UN expert calls for ‘inclusive society’ to end scourge of slavery
03 December 2021
Sri Lanka has a robust legal framework to tackle contemporary forms of slavery and been making progress in other areas, such as increasing minimum age of employment from 14 to 16 and the establishment of a child-labour free zone. However, Sri Lanka must become more inclusive and embrace all sectors of society if it is to overcome major issues such as caste-based discrimination and labour exploitation which in some cases may amount to forced labour and servitude, a UN expert said.
Tomoya Obokata, the UN Special Rapporteur on contemporary forms of slavery, said he was concerned about links between labour exploitation and discrimination based on gender, age, ethnicity, caste, class and other grounds.
"It is high time to end the persisting discriminatory attitudes and practices which are at the core of forced labour, child labour and other exploitative practices," Obokata told journalists in Colombo at the end of an eight-day visit to Sri Lanka.
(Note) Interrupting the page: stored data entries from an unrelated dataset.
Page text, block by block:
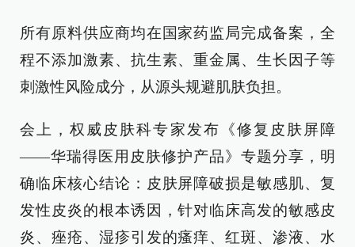
所有原料供应商均在国家药监局完成备案，全
程不添加激素、抗生素、重金属、生长因子等
刺激性风险成分，从源头规避肌肤负担。
会上，权威皮肤科专家发布《修复皮肤屏障
——华瑞得医用皮肤修护产品》专题分享，明
确临床核心结论：皮肤屏障破损是敏感肌、复
发性皮炎的根本诱因，针对临床高发的敏感皮
炎、痤疮、湿疹引发的瘙痒、红斑、渗液、水
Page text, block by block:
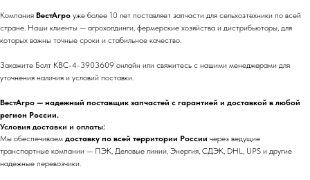
Компания ВестАгро уже более 10 лет поставляет запчасти для сельхозтехники по всей
стране. Наши клиенты — агрохолдинги, фермерские хозяйства и дистрибьюторы, для
которых важны точные сроки и стабильное качество.
Закажите Болт КВС-4-3903609 онлайн или свяжитесь с нашими менеджерами для
уточнения наличия и условий поставки.
ВестАгро — надежный поставщик запчастей с гарантией и доставкой в любой
регион России.
Условия доставки и оплаты:
Мы обеспечиваем доставку по всей территории России через ведущие
транспортные компании — ПЭК, Деловые линии, Энергия, СДЭК, DHL, UPS и другие
надежные перевозчики.
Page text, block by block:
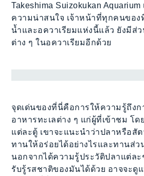
Takeshima Suizokukan Aquarium
ความน่าสนใจ เจ้าหน้าที่ทุกคนขอ
น้ำและอควาเรียมแห่งนี้แล้ว ยังมีส่
ต่าง ๆ ในอควาเรียมอีกด้วย
จุดเด่นของที่นี่คือการให้ความรู้ถึง
อาหารทะเลต่าง ๆ แก่ผู้ที่เข้าชม โ
แต่ละตู้ เขาจะแนะนำว่าปลาหรือสั
ทานให้อร่อยได้อย่างไรและทานส่
นอกจากได้ความรู้ประวัติปลาแต่ละ
รับรู้รสชาติของมันได้ด้วย อาจจะดู
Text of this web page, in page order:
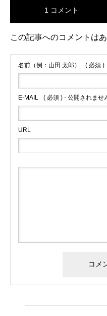
1 コメント
この記事へのコメントはあ
名前（例：山田 太郎） ( 必須 )
E-MAIL ( 必須 ) - 公開されませ
URL
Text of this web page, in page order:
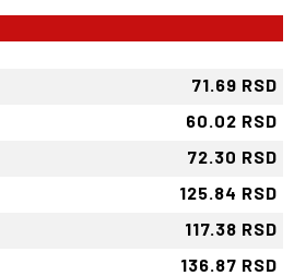
71.69 RSD
60.02 RSD
72.30 RSD
125.84 RSD
117.38 RSD
136.87 RSD
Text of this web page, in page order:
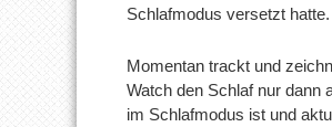
Schlafmodus versetzt hatte.
Momentan trackt und
Watch den Schlaf nur dann
im Schlafmodus ist und
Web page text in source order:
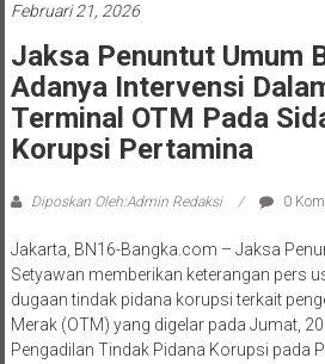
Februari 21, 2026
Jaksa Penuntut Umum
Adanya Intervensi
Terminal OTM Pada
Korupsi Pertamina
Diposkan Oleh:Admin Redaksi 0
Jakarta, BN16-Bangka.com – Jaksa
Setyawan memberikan keterangan pers
dugaan tindak pidana korupsi terkait
Merak (OTM) yang digelar pada Jumat,
Pengadilan Tindak Pidana Korupsi pada
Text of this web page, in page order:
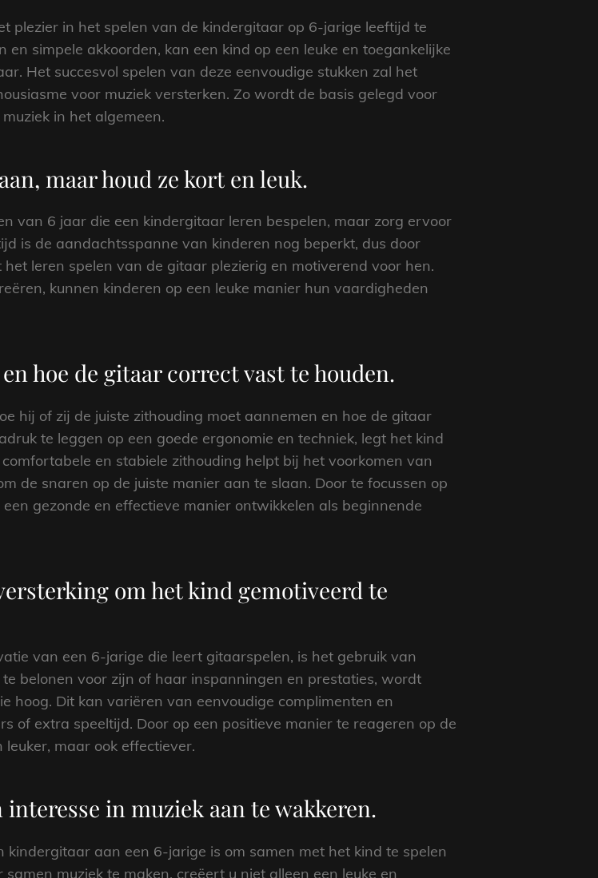
plezier in het spelen van de kindergitaar op 6-jarige leeftijd te
simpele akkoorden, kan een kind op een leuke en toegankelijke
Het succesvol spelen van deze eenvoudige stukken zal het
voor muziek versterken. Zo wordt de basis gelegd voor
in het algemeen.
maar houd ze kort en leuk.
van 6 jaar die een kindergitaar leren bespelen, maar zorg ervoor
is de aandachtsspanne van kinderen nog beperkt, dus door
leren spelen van de gitaar plezierig en motiverend voor hen.
kunnen kinderen op een leuke manier hun vaardigheden
hoe de gitaar correct vast te houden.
hij of zij de juiste zithouding moet aannemen en hoe de gitaar
te leggen op een goede ergonomie en techniek, legt het kind
en stabiele zithouding helpt bij het voorkomen van
de snaren op de juiste manier aan te slaan. Door te focussen op
gezonde en effectieve manier ontwikkelen als beginnende
om het kind gemotiveerd te
van een 6-jarige die leert gitaarspelen, is het gebruik van
belonen voor zijn of haar inspanningen en prestaties, wordt
hoog. Dit kan variëren van eenvoudige complimenten en
of extra speeltijd. Door op een positieve manier te reageren op de
maar ook effectiever.
in muziek aan te wakkeren.
aan een 6-jarige is om samen met het kind te spelen
muziek te maken, creëert u niet alleen een leuke en
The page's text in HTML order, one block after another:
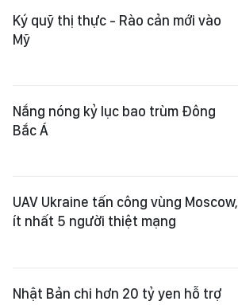
Ký quỹ thị thực - Rào cản mới vào
Mỹ
Nắng nóng kỷ lục bao trùm Đông
Bắc Á
UAV Ukraine tấn công vùng Moscow,
ít nhất 5 người thiệt mạng
Nhật Bản chi hơn 20 tỷ yen hỗ trợ
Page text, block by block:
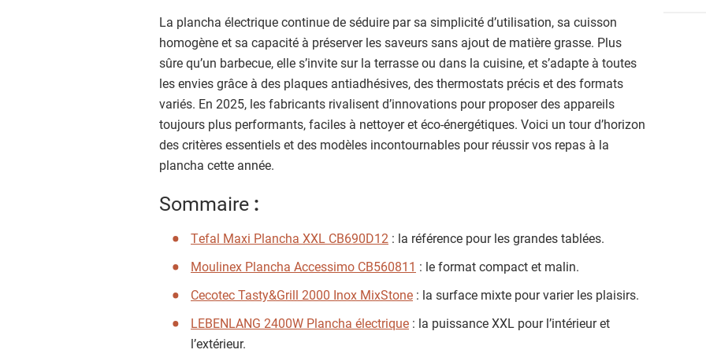
du moment, adaptées à
La plancha électrique continue de séduire par sa simplicité d’utilisation, sa cuisson
homogène et sa capacité à préserver les saveurs sans ajout de matière grasse. Plus
sûre qu’un barbecue, elle s’invite sur la terrasse ou dans la cuisine, et s’adapte à toutes
les envies grâce à des plaques antiadhésives, des thermostats précis et des formats
variés. En 2025, les fabricants rivalisent d’innovations pour proposer des appareils
toujours plus performants, faciles à nettoyer et éco-énergétiques. Voici un tour d’horizon
des critères essentiels et des modèles incontournables pour réussir vos repas à la
plancha cette année.
Sommaire :
Tefal Maxi Plancha XXL CB690D12 : la référence pour les grandes tablées.
Moulinex Plancha Accessimo CB560811 : le format compact et malin.
Cecotec Tasty&Grill 2000 Inox MixStone : la surface mixte pour varier les plaisirs.
LEBENLANG 2400W Plancha électrique : la puissance XXL pour l’intérieur et
l’extérieur.
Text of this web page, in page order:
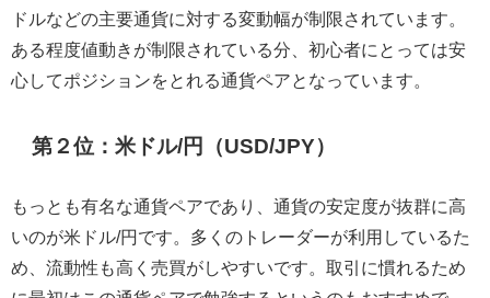
ドルなどの主要通貨に対する変動幅が制限されています。
ある程度値動きが制限されている分、初心者にとっては安
心してポジションをとれる通貨ペアとなっています。
第２位：米ドル/円（USD/JPY）
もっとも有名な通貨ペアであり、通貨の安定度が抜群に高
いのが米ドル/円です。多くのトレーダーが利用しているた
め、流動性も高く売買がしやすいです。取引に慣れるため
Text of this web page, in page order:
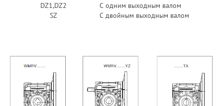
DZ1,DZ2
С одним выходным валом
SZ
С двойным выходным валом
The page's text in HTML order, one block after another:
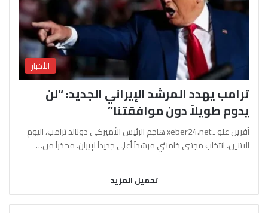
الأخبار
ترامب يهدد المرشد الإيراني الجديد: “لن
يدوم طويلاً دون موافقتنا”
آفرين علو ـ xeber24.net هاجم الرئيس الأميركي دونالد ترامب، اليوم
الاثنين، انتخاب مجتبى خامنئي مرشداً أعلى جديداً لإيران، محذراً من…
تحميل المزيد
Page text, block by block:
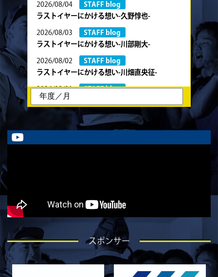
2026/08/04
STAFF blog
ラストイヤーにかける想い-久野惇也-
2026/08/03
STAFF blog
ラストイヤーにかける想い-川部剛大-
2026/08/02
STAFF blog
ラストイヤーにかける想い-川畑直央征-
2026/08/01
STAFF blog
ラストイヤーにかける想い-香山創祐-
STAFF blog
ラストイヤーにかける想い-金本亮斗-
2026/07/30
STAFF blog
2026/07/27
STAFF blog
2026/07/25
STAFF blog
ラストイヤーにかける想い-芦塚悠大-
2026/07/25
STAFF blog
ラストイヤーにかける想い-青田宗久-
スポンサー

"A society needs to be inclusive to thrive and access to quality education, training and decent work is essential to end contemporary forms of slavery for all. The Government must listen to the people, including the most marginalized ones, and the silence on sensitive issues such as caste-based discrimination must be broken in order to trigger positive change."
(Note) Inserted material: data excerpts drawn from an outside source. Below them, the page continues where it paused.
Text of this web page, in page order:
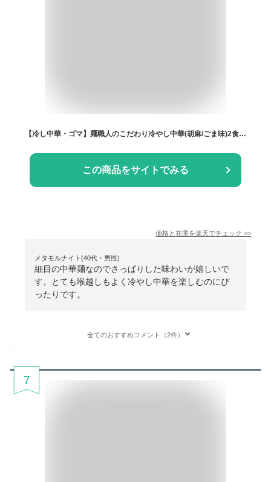
【冷し中華・ゴマ】麺職人のこだわり冷やし中華(胡麻/ごま味)2食パック国内産小麦(ゆめちから×きたほなみ)使用化学調味料「無添加」スープ麺線24番手・細打ち生麺麺匠高橋謹製(雲南市加茂町)常温発送品[5]
この商品をサイトでみる
価格と在庫を楽天でチェック >>
メタモルナイト(40代・男性)
細目の中華麺なのでさっぱりした味わいが嬉しいで
す。とても喉越しもよく冷やし中華を楽しむのにぴ
ったりです。
全てのおすすめコメント（2件）
7
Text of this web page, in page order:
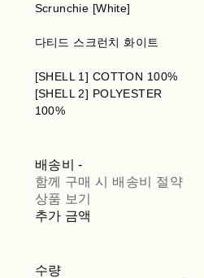
Scrunchie [White]
다티드 스크런치 화이트
[SHELL 1] COTTON 100%
[SHELL 2] POLYESTER
100%
배송비-
함께 구매 시 배송비 절약
상품 보기
추가 금액
수량
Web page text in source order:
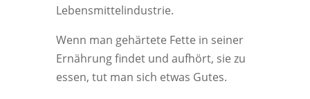
Lebensmittelindustrie.
Wenn man gehärtete Fette in seiner
Ernährung findet und aufhört, sie zu
essen, tut man sich etwas Gutes.
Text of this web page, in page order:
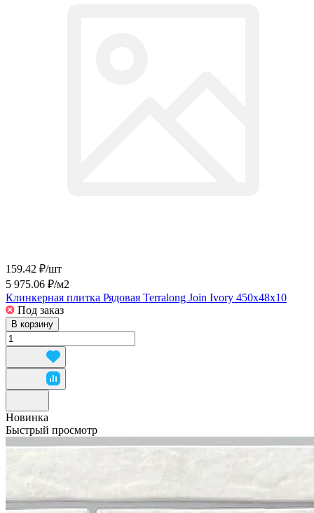
159.42 ₽/шт
5 975.06 ₽/м2
Клинкерная плитка Рядовая Terralong Join Ivory 450x48x10
Под заказ
В корзину
Новинка
Быстрый просмотр
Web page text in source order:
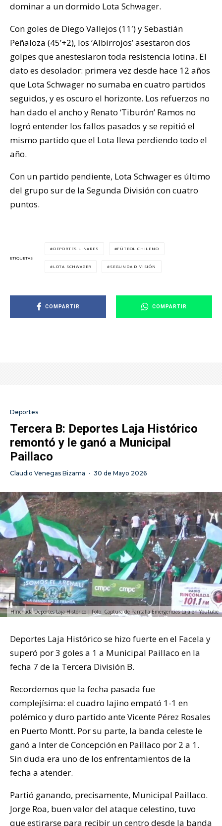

During his visit, Obokata met officials from the Government, the Human Rights Commission of Sri Lanka, civil society organisations, trade unions and the UN, as well as human rights defenders, academics, migrant workers and victims of labour exploitation. Obokata also visited two textile factories in the Free Trade Zone of Katunayake, and made trips to Kandy and several tea estates.
“I witnessed first-hand that Malayaha Tamils are disproportionally affected by marginalization, discrimination, exploitative working conditions and appalling living conditions,” the expert said.
Obokata received reports about instances of child labour in domestic work and in other areas of the informal economy and the services industry. He also voiced concern over persistent gender inequality and discrimination affecting women.
The Special Rapporteur said microfinance schemes which disproportionally target women living in poverty in rural areas and often lead to high levels of indebtedness are a major concern. He also said low wages are not keeping up with the rising cost of living in Sri Lanka.
Obokata received reports about the recurrent employment of retired military officials in private businesses such as tea plantations and garment factories. He was informed of regular harassment and intimidation of civil society representatives, human rights defenders and members of trade unions and a shrinking civic space, including through the application of Covid-related restrictions to freedom of assembly.
Sex workers of all gender identities and sexual orientations face discrimination, stigma and a particular risk of being sexually exploited and abused, including by law enforcement officials.
The Special Rapporteur’s report on the visit will be presented to the Human Rights Council in September 2022.